特開2021-197337,
出願人:日清紡ホールディングス株式会社,
【概要】
「金属極の過電圧を大幅に低減できる電池与えるマグネシウム電池用電解液を提供すること。」
が課題されている。
↑具体的な課題は,マグネシウム金属負極表面に不動態被膜が形成されること。
「本発明は、このような事情に鑑みてなされたものであり、金属極の過電圧を大幅に低減できる電池を与えるマグネシウム電池用電解液を提供することを目的とする。」
解決手段は,
「例えば、塩化マグネシウム等の(A)マグネシウムイオンおよびハロゲン化物イオンを含む塩である電解質、(B)テトラフルオロボラートアニオンを含む塩である添加剤、並びに(C)有機溶媒を含むことを特徴とするマグネシウム電池用電解液。」
とされている。
(A)電解質は,塩化マグネシウム(請求項4)
「 本発明で用いる電解質を構成するハロゲン化物イオンとしては、F-、Cl-、Br-、I-等が挙げられるが、Cl-が好ましい。 マグネシウムイオンおよびハロゲン化物イオンを含む塩としては、特に限定されるものではなく、例えば、フッ化マグネシウム(MgF2)、塩化マグネシウム(MgCl2)、臭化マグネシウム(MgBr2)、ヨウ化マグネシウム(MgI2)等が挙げられるが、これらの中でも、得られる電池の放電容量等の電池特性をより高めるという点から、塩化マグネシウム(MgCl2)が好ましい。」
(B)添加剤は,テトラフルオロボラートアニオンを含む塩(請求項1),アンモニウム塩、ホスホニウム塩およびアルカリ金属塩から選ばれる少なくとも1種(請求項5)

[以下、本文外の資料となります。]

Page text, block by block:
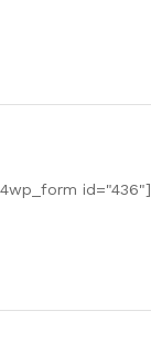
id="436"]
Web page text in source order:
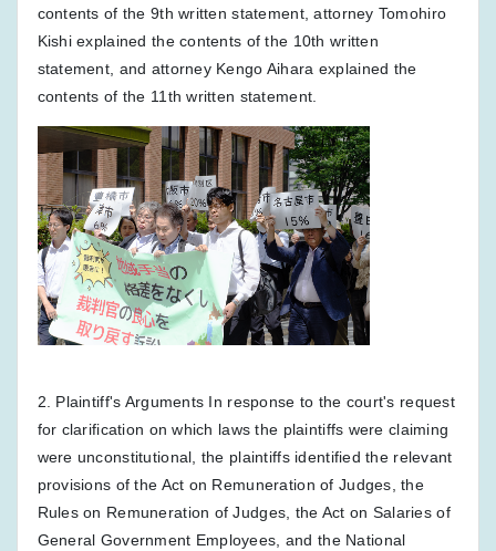
contents of the 9th written statement, attorney Tomohiro
Kishi explained the contents of the 10th written
statement, and attorney Kengo Aihara explained the
contents of the 11th written statement.
2. Plaintiff's Arguments In response to the court's request
for clarification on which laws the plaintiffs were claiming
were unconstitutional, the plaintiffs identified the relevant
provisions of the Act on Remuneration of Judges, the
Rules on Remuneration of Judges, the Act on Salaries of
General Government Employees, and the National
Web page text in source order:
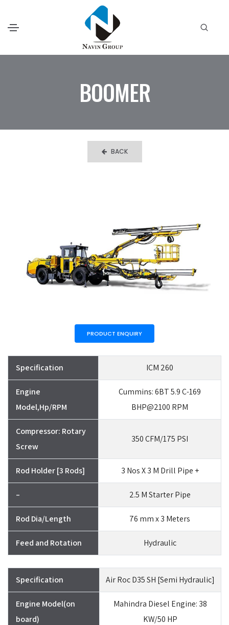
BOOMER
BACK
PRODUCT ENQUIRY
Specification ICM 260
Engine
Model,Hp/RPM
Cummins: 6BT 5.9 C-169
BHP@2100 RPM
Compressor: Rotary
Screw
350 CFM/175 PSI
Rod Holder [3 Rods] 3 Nos X 3 M Drill Pipe +
– 2.5 M Starter Pipe
Rod Dia/Length 76 mm x 3 Meters
Feed and Rotation Hydraulic
Specification Air Roc D35 SH [Semi Hydraulic]
Engine Model(on
board)
Mahindra Diesel Engine: 38
KW/50 HP
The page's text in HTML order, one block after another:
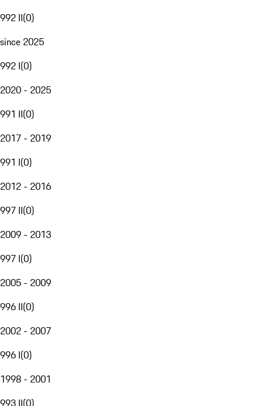
992 II(0)
since 2025
992 I(0)
2020 - 2025
991 II(0)
2017 - 2019
991 I(0)
2012 - 2016
997 II(0)
2009 - 2013
997 I(0)
2005 - 2009
996 II(0)
2002 - 2007
996 I(0)
1998 - 2001
993 II(0)
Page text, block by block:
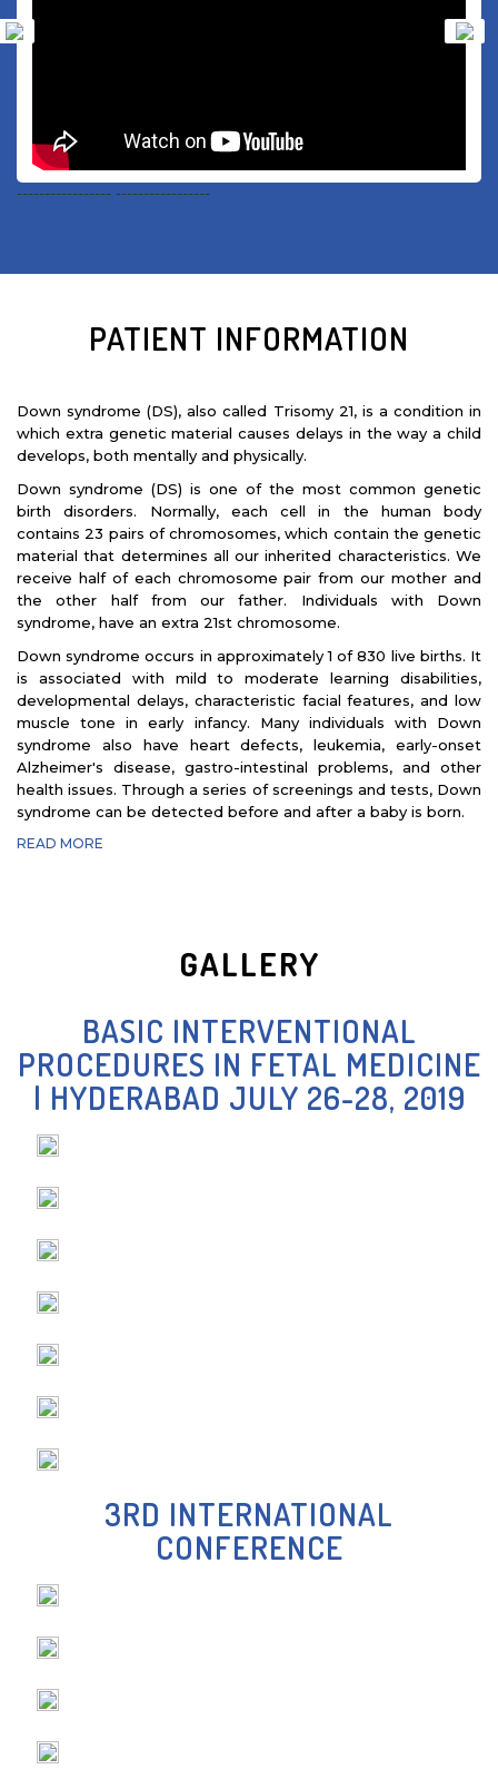
-DR. AYESHA GULZAR
- DR. INTHULAN THIRAVIARAJ
- DR. JUNAID
----------------- -----------------
PATIENT INFORMATION
Down syndrome (DS), also called Trisomy 21, is a condition in
which extra genetic material causes delays in the way a child
develops, both mentally and physically.
Down syndrome (DS) is one of the most common genetic
birth disorders. Normally, each cell in the human body
contains 23 pairs of chromosomes, which contain the genetic
material that determines all our inherited characteristics. We
receive half of each chromosome pair from our mother and
the other half from our father. Individuals with Down
syndrome, have an extra 21st chromosome.
Down syndrome occurs in approximately 1 of 830 live births. It
is associated with mild to moderate learning disabilities,
developmental delays, characteristic facial features, and low
muscle tone in early infancy. Many individuals with Down
syndrome also have heart defects, leukemia, early-onset
Alzheimer's disease, gastro-intestinal problems, and other
health issues. Through a series of screenings and tests, Down
syndrome can be detected before and after a baby is born.
READ MORE
GALLERY
BASIC INTERVENTIONAL
PROCEDURES IN FETAL MEDICINE
| HYDERABAD JULY 26-28, 2019
3RD INTERNATIONAL
CONFERENCE
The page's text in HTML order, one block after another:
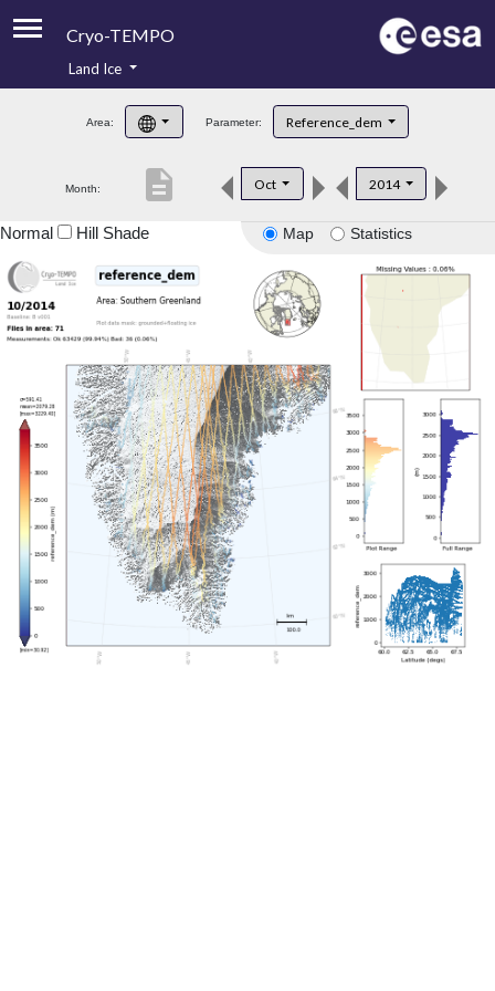
Cryo-TEMPO
Product Handbook
Product Downloads
Land Ice
Area: Parameter: Reference_dem
Month: Oct 2014
description
Map Statistics
Normal Hill Shade
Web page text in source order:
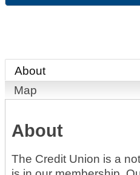
About
Map
About
The Credit Union is a
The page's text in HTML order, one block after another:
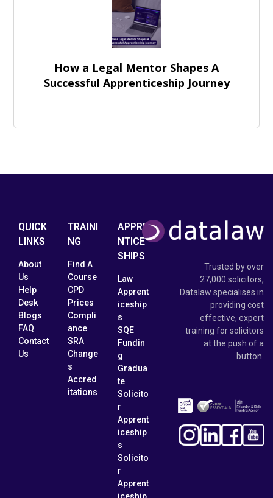
How a Legal Mentor Shapes A
Successful Apprenticeship Journey
QUICK
LINKS
About
Us
Help
Desk
Blogs
FAQ
Contact
Us
TRAINI
NG
Find A
Course
CPD
Prices
Compli
ance
SRA
Change
s
Accred
itations
APPRE
NTICE
SHIPS
Law
Apprent
iceship
s
SQE
Fundin
g
Gradua
te
Solicito
r
Apprent
iceship
s
Solicito
r
Apprent
Trusted by over
27,000 solicitors,
Datalaw specialises in
providing cost
effective, expert
training for solicitors
at the push of a
button.
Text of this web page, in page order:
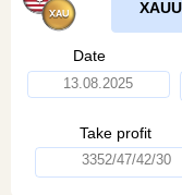
Date
13.08.2025
Take profit
3352/47/42/30
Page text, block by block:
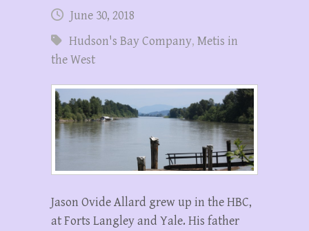
June 30, 2018
Hudson's Bay Company, Metis in
the West
Jason Ovide Allard grew up in the HBC,
at Forts Langley and Yale. His father
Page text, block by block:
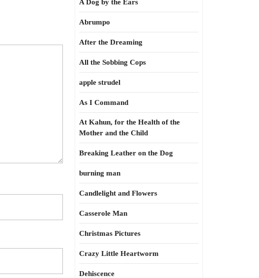
A Dog by the Ears
Abrumpo
After the Dreaming
All the Sobbing Cops
apple strudel
As I Command
At Kahun, for the Health of the
Mother and the Child
Breaking Leather on the Dog
burning man
Candlelight and Flowers
Casserole Man
Christmas Pictures
Crazy Little Heartworm
Dehiscence
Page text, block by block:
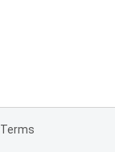
Terms
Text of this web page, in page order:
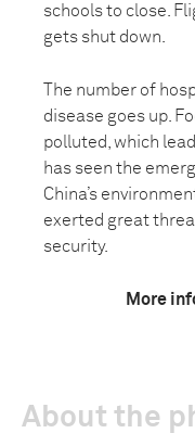
schools to close.
gets shut down.
The number of
disease goes up.
polluted, which
has seen the
China’s
exerted great
security.
More
About the
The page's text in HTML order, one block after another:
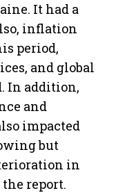
It had a
inflation
period,
and global
In addition,
and
impacted
but
in
the report.
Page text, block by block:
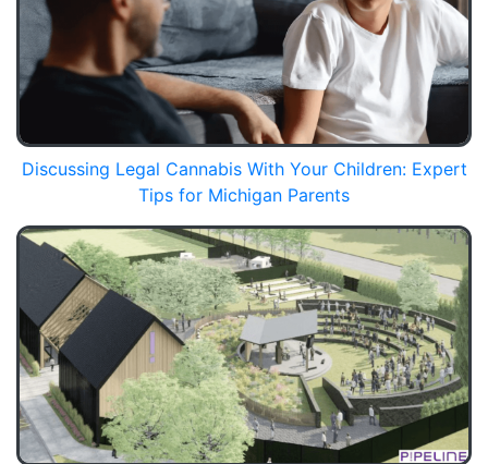
Discussing Legal Cannabis With Your Children: Expert
Tips for Michigan Parents

「本発明で用いる添加剤は、BF4-を含む塩であれば特に制限はなく、イオン液体を含む従来公知の塩から適宜選択して用いることができるが、過電圧抑制効果をより高めるという点から、アンモニウム塩、ホスホニウム塩およびアルカリ金属塩から得られる1種または2種以上が好ましく、アンモニウム塩がより一層好ましく、アンモニウム塩型のイオン液体がさらに好ましい。」
(C)有機溶媒は,環状炭酸エステル類(請求項6),2種以上の環状炭酸エステル類を含む(請求項7)
請求項8では,電解液の対象となるマグネシウム電池が列挙されているが,
そこでの分類は,
「空気マグネシウム電池,
マグネシウムイオン電池,
またはマグネシウム二次電池」
とされている。
「 本発明の電解液が用いられるマグネシウム電池は、特に限定されるものではなく、(1)金属マグネシウムまたはマグネシウム合金を負極活物質として含む負極を用い、酸素ガスを正極活物質とする正極(空気極)を用い、マグネシウムと酸素の電気化学反応を利用する空気マグネシウム電池、(2)金属マグネシウムまたはマグネシウム合金を負極活物質として含む負極およびマグネシウムイオンを可逆的に吸蔵・放出する正極活物質を含む正極を用いるマグネシウム二次電池、(3)金属マグネシウムまたはマグネシウム合金を負極活物質として含む負極および層間化合物を含む正極を用い、マグネシウムイオンのインターカレーションを利用するマグネシウムイオン電池(一次電池)等が挙げられるが、これらに限定されるものではない」
↑ここでの,マグネシウム二次電池の定義は,狭義ではないだろうか。
不動態皮膜の問題に関しては,
「電解質としてハロゲン化物イオンを含むマグネシウム塩を用いているため、不動態被膜を除去することが可能となる結果、得られる電池の放電容量を増加させることもできる。」
と述べられている。
↑このように,マグネシウム電極の不動態皮膜の問題に対しては,他の文献でも,ハロゲンが用いられることが多く,これはマグネシウムとハロゲンとの間での化学反応を利用したものと考えられる。
各特許文献では,それぞれ,添加剤,溶媒,濃度等の工夫がみられる。